• _Directions for this task_
Look through the entries below and show every line containing the word "each".

Records drawn from a dataset:
━━━━━━━━
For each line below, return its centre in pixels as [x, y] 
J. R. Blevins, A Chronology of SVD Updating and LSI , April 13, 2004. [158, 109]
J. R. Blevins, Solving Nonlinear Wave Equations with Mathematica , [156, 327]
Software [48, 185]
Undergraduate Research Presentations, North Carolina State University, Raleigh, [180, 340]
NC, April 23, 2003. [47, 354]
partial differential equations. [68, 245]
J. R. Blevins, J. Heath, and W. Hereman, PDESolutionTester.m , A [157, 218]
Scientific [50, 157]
━━━━━━━━
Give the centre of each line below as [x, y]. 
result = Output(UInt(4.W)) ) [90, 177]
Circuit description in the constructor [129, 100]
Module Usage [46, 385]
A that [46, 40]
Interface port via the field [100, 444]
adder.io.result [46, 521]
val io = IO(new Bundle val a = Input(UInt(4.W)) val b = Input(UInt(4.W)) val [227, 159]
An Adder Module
━━━━━━━━
• _Answer to this task_
For each line below, return its centre in pixels as [x, y] 
Give the centre of each line below as [x, y]. 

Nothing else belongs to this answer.